Amyotrophic Lateral Sclerosis: The Disease That Redefines Life

Introduction

With every ALS diagnosis comes a story of courage, resilience, and unbreakable human efforts.  

Amyotrophic lateral sclerosis (ALS) is a fatal neurodegenerative condition that leads to loss of muscle control. It majorly affects the motor neurons and spinal cord, disrupting communication with muscles. Amyotrophic lateral sclerosis (ALS), or ‘Lou Gehrig’s disease, develops progressively; that is, the symptoms worsen with time.

Recognizing early signs and ALS progression is essential for timely diagnosis and effective treatment. 

Ask The Expert

What Causes ALS?

The exact cause of ALS is unknown.

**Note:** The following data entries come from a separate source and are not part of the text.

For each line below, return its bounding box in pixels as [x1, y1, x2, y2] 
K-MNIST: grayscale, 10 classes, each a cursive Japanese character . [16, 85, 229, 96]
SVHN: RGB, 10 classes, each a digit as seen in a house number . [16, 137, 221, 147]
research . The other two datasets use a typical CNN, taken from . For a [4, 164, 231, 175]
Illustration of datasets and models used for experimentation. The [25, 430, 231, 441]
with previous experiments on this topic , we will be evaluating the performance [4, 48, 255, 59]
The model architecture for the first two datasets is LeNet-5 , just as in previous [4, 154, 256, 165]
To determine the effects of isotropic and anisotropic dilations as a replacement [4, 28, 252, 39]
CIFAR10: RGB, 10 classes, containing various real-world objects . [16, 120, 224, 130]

Scientists and clinicians have widely explored possible genetic and environmental factors leading to ALS.  Globally, every 1.7 to 2.2 out of every 100,000 individuals are diagnosed with ALS [1]. Although the cases are rare, the impact is harsh on affected individuals and family members.  

The muscle gets wasted (atrophy). This potentially makes breathing difficult and may result in a life-threatening condition.  

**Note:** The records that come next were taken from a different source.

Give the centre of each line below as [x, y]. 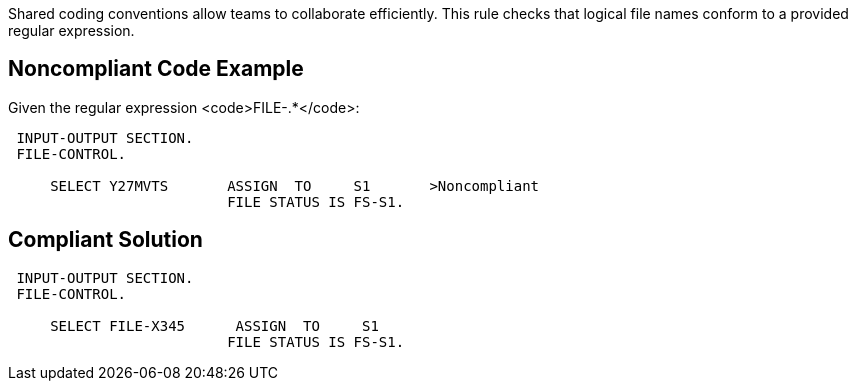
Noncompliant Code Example [156, 69]
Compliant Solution [105, 240]
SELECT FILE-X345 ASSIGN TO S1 [214, 325]

What are the Types of ALS? 

The major types of ALS include: 

• Sporadic ALS: Most common, makes 90% of cases, occurs randomly
• Familial ALS: Genetic cause, occurs due to an inherited gene from a parent
• Juvenile ALS: Onset appears before 25 years, more than 40% cases occur due to a genetic factor

What are the Causes of ALS?

The deterioration of motor neurons causes amyotrophic lateral sclerosis. There are two groups of motor neurons in the body. This includes:

• Upper Motor Neurons: A group of motor neurons that extends from the brain to the spinal cord
• Lower Motor Neurons: A group of motor neurons that extends from the spinal cord to muscle of the body

In ALS, overall nerve cells controlling the voluntary muscle functions are adversely affected. 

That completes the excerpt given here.